== Exercise ==
Give every line of the data again, unchanged, but with no pictures.

===== Source data

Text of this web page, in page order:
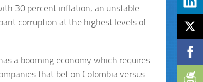
30 percent inflation, an unstable
corruption at the highest levels of
a booming economy which requires
that bet on Colombia versus
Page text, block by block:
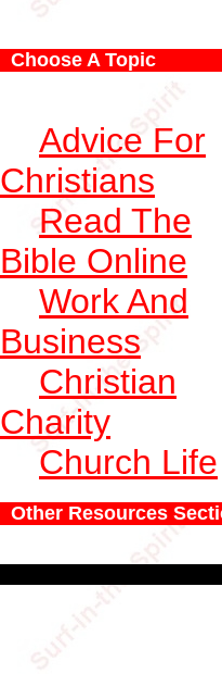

==========

== Answer space ==
Text of this web page, in page order:
30 percent inflation, an unstable
corruption at the highest levels of
a booming economy which requires
that bet on Colombia versus
Page text, block by block:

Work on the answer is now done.